§ BRIEF
The expected result is a verbatim repetition of the lines from the start of the entries through the line containing "IP address: [17, 76]", with the pictures removed.

§ SUPPLIED RECORDS
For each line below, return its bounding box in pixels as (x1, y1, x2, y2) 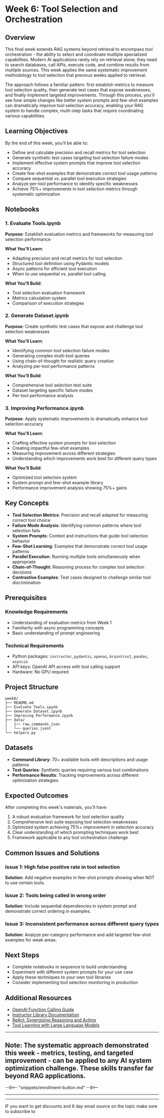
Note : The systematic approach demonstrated (5, 1041, 149, 1050)
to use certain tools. (5, 880, 45, 886)
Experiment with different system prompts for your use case (12, 969, 133, 975)
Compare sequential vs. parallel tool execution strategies (12, 175, 127, 181)
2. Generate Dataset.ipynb (5, 312, 69, 319)
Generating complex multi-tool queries (12, 353, 90, 358)
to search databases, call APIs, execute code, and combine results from (5, 62, 150, 67)
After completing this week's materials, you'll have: (5, 805, 108, 810)
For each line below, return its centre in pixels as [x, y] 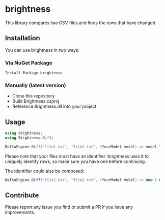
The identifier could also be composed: [45, 171]
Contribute [22, 195]
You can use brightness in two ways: [42, 50]
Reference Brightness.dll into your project [54, 106]
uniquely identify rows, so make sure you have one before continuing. [76, 161]
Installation [23, 38]
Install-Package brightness [34, 73]
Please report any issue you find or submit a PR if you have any [69, 207]
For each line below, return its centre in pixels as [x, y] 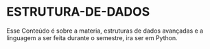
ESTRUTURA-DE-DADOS [78, 12]
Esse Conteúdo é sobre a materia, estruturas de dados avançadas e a [105, 31]
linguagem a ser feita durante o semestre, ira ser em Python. [92, 37]
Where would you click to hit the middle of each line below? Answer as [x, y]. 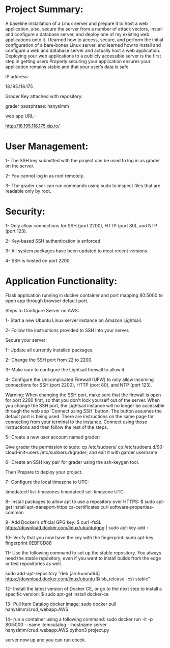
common [15, 512]
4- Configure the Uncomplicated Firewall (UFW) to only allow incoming [80, 379]
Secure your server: [26, 340]
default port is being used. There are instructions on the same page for [80, 416]
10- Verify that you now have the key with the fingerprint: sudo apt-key [79, 537]
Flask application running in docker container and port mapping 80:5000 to [84, 295]
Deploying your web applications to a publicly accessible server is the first [83, 56]
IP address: [17, 76]
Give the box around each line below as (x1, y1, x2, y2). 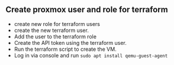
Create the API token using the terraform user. (14, 39, 127, 46)
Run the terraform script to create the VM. (14, 45, 117, 53)
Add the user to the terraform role (14, 32, 97, 40)
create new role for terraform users (14, 20, 100, 27)
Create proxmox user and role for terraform (5, 5, 168, 15)
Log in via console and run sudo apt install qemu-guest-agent (14, 51, 168, 58)
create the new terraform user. (14, 27, 89, 34)
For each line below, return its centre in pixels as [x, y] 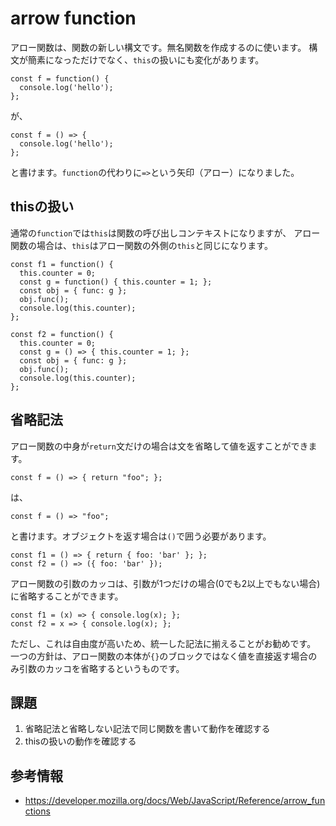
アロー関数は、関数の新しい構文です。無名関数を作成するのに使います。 [158, 47]
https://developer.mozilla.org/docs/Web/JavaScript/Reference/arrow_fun [175, 801]
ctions [37, 811]
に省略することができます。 [67, 596]
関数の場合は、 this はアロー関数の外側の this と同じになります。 [141, 245]
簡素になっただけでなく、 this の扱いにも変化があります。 [146, 59]
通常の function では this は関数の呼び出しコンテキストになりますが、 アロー [165, 233]
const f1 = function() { [62, 264]

§ EXERCISE SOLUTION
For each line below, return its bounding box in pixels as (x1, y1, x2, y2) 
Note : The systematic approach demonstrated (5, 1041, 149, 1050)
to use certain tools. (5, 880, 45, 886)
Experiment with different system prompts for your use case (12, 969, 133, 975)
Compare sequential vs. parallel tool execution strategies (12, 175, 127, 181)
2. Generate Dataset.ipynb (5, 312, 69, 319)
Generating complex multi-tool queries (12, 353, 90, 358)
to search databases, call APIs, execute code, and combine results from (5, 62, 150, 67)
After completing this week's materials, you'll have: (5, 805, 108, 810)
For each line below, return its centre in pixels as [x, y] 
The identifier could also be composed: [45, 171]
Contribute [22, 195]
You can use brightness in two ways: [42, 50]
Reference Brightness.dll into your project [54, 106]
uniquely identify rows, so make sure you have one before continuing. [76, 161]
Installation [23, 38]
Install-Package brightness [34, 73]
Please report any issue you find or submit a PR if you have any [69, 207]
For each line below, return its centre in pixels as [x, y] 
ESTRUTURA-DE-DADOS [78, 12]
Esse Conteúdo é sobre a materia, estruturas de dados avançadas e a [105, 31]
linguagem a ser feita durante o semestre, ira ser em Python. [92, 37]
Where would you click to hit the middle of each line below? Answer as [x, y]. 
common [15, 512]
4- Configure the Uncomplicated Firewall (UFW) to only allow incoming [80, 379]
Secure your server: [26, 340]
default port is being used. There are instructions on the same page for [80, 416]
10- Verify that you now have the key with the fingerprint: sudo apt-key [79, 537]
Flask application running in docker container and port mapping 80:5000 to [84, 295]
Deploying your web applications to a publicly accessible server is the first [83, 56]
IP address: [17, 76]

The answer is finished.